Core Concepts
The growth factors of orthogonal matrices under Gaussian elimination with partial and complete pivoting can exhibit exponential growth, with the partial pivoting strategy potentially leading to much larger growth factors compared to complete pivoting.
Abstract
The content explores the growth factors of orthogonal matrices under Gaussian elimination (GE) with partial pivoting (GEPP) and complete pivoting (GECP). It provides the following key insights:
The author establishes an explicit construction of an orthogonal matrix, denoted as Qn, that attains exponential GEPP growth, with a growth factor of 2^(n-1)√3(1+o(1)). This improves upon previous bounds on the maximum GEPP growth for orthogonal matrices.

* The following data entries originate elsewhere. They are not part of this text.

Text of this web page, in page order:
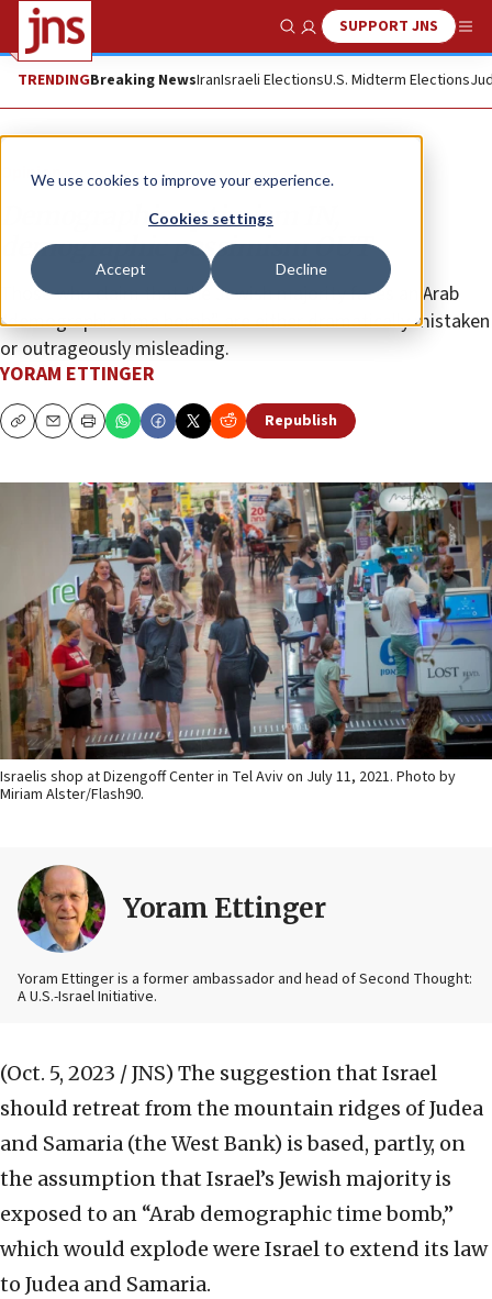
We use cookies to improve your experience.
Cookies settings
Accept Decline
Show SearchSUPPORT JNS
TRENDINGBreaking NewsIranIsraeli ElectionsU.S. Midterm Elections
Opinion
Demographic optimism IN,
demographic pessimism OUT
Those who claim that the Jewish majority faces an Arab
“demographic time bomb” are either dramatically mistaken
or outrageously misleading.
YORAM ETTINGER
CopyEmailPrint Republish
Israelis shop at Dizengoff Center in Tel Aviv on July 11, 2021. Photo by
Miriam Alster/Flash90.
Yoram Ettinger
Yoram Ettinger is a former ambassador and head of Second Thought:
A U.S.-Israel Initiative.
(Oct. 5, 2023 / JNS) The suggestion that Israel
should retreat from the mountain ridges of Judea
and Samaria (the West Bank) is based, partly, on
the assumption that Israel’s Jewish majority is
exposed to an “Arab demographic time bomb,”
which would explode were Israel to extend its law
to Judea and Samaria.
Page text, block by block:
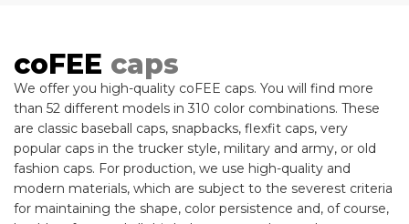
coFEE caps
We offer you high-quality coFEE caps. You will find more
than 52 different models in 310 color combinations. These
are classic baseball caps, snapbacks, flexfit caps, very
popular caps in the trucker style, military and army, or old
fashion caps. For production, we use high-quality and
modern materials, which are subject to the severest criteria
for maintaining the shape, color persistence and, of course,
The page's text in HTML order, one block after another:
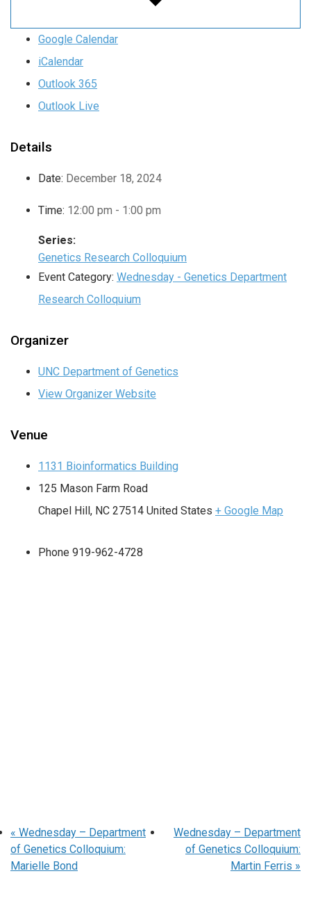
Google Calendar
iCalendar
Outlook 365
Outlook Live
Details
Date: December 18, 2024
Time: 12:00 pm - 1:00 pm
Series:
Genetics Research Colloquium
Event Category: Wednesday - Genetics Department
Research Colloquium
Organizer
UNC Department of Genetics
View Organizer Website
Venue
1131 Bioinformatics Building
125 Mason Farm Road
Chapel Hill, NC 27514 United States + Google Map
Phone 919-962-4728
« Wednesday – Department
of Genetics Colloquium:
Marielle Bond
Wednesday – Department
of Genetics Colloquium:
Martin Ferris »
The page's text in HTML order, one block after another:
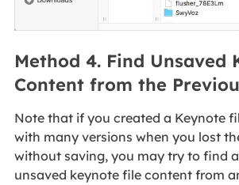
Method 4. Find Unsaved
Content from the
Note that if you created a Keynote
with many versions when you lost
without saving, you may try to find
unsaved keynote file content from
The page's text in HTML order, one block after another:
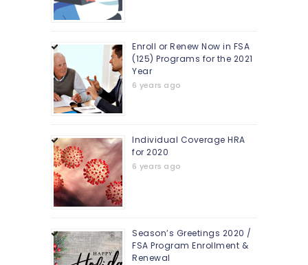
Enroll or Renew Now in FSA
(125) Programs for the 2021
Year
6 years ago
Individual Coverage HRA
for 2020
6 years ago
Season’s Greetings 2020 /
FSA Program Enrollment &
Renewal
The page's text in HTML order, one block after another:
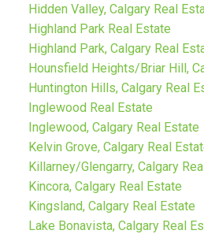
Hidden Valley, Calgary Real
Highland Park Real Estate
Highland Park, Calgary Real
Hounsfield Heights/Briar Hill,
Huntington Hills, Calgary Real
Inglewood Real Estate
Inglewood, Calgary Real Estate
Kelvin Grove, Calgary Real
Killarney/Glengarry, Calgary
Kincora, Calgary Real Estate
Kingsland, Calgary Real Estate
Lake Bonavista, Calgary Real
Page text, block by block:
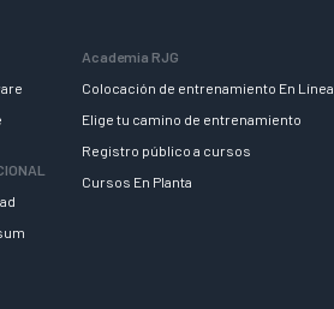
Academia RJG
Colocación de entrenamiento En Línea
Elige tu camino de entrenamiento
Registro público a cursos
Cursos En Planta
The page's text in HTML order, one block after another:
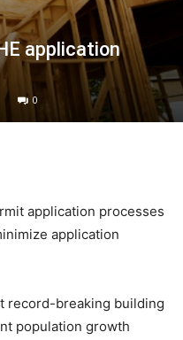
application
0
application processes
application
record-breaking building
population growth
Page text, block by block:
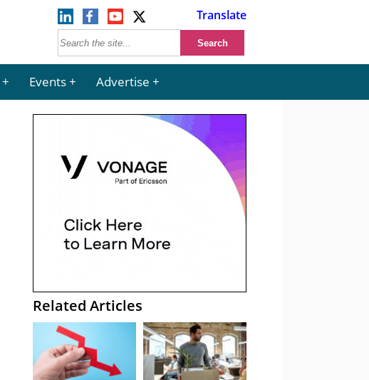
Translate
Events Advertise
Related Articles
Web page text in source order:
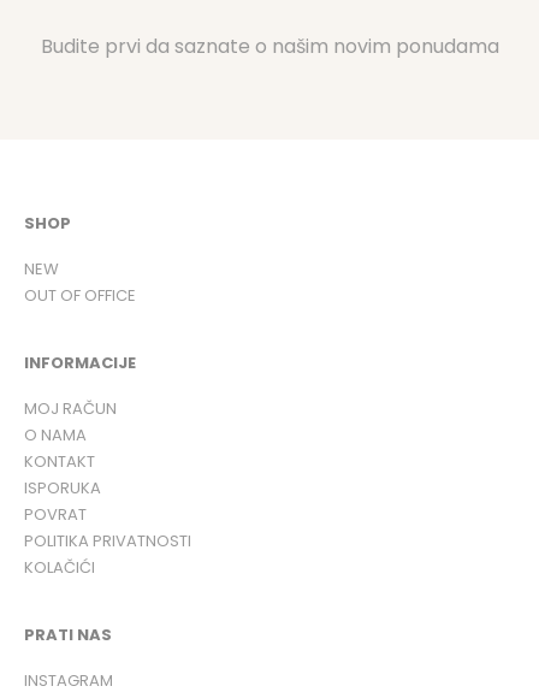
Budite prvi da saznate o našim novim ponudama
SHOP
NEW
OUT OF OFFICE
INFORMACIJE
MOJ RAČUN
O NAMA
KONTAKT
ISPORUKA
POVRAT
POLITIKA PRIVATNOSTI
KOLAČIĆI
PRATI NAS
INSTAGRAM

The author shows that every orthogonal matrix with maximal GEPP growth is sign-equivalent to the Qn matrix, and that the set of such orthogonal matrices has a finite size of 2^(2n-1).
The author explores the relationship between the GEPP and GECP growth factors on the same linear systems, establishing lower bounds on the maximum difference between the two. This difference can be exponentially large, with the GEPP growth potentially much larger than the GECP growth.
The author studies the local behavior of GEPP and GECP growth factors around matrices that exhibit large differences in growth between the two pivoting strategies. The growth remains stable under the pivoting strategy that has minimal initial growth, while the larger growth model has local behavior that progressively concentrates near the smaller initial growth.
Overall, the content provides new insights into the complex behavior of Gaussian elimination with different pivoting strategies, especially for structured orthogonal matrices that can exhibit extreme growth factor differences between the partial and complete pivoting approaches.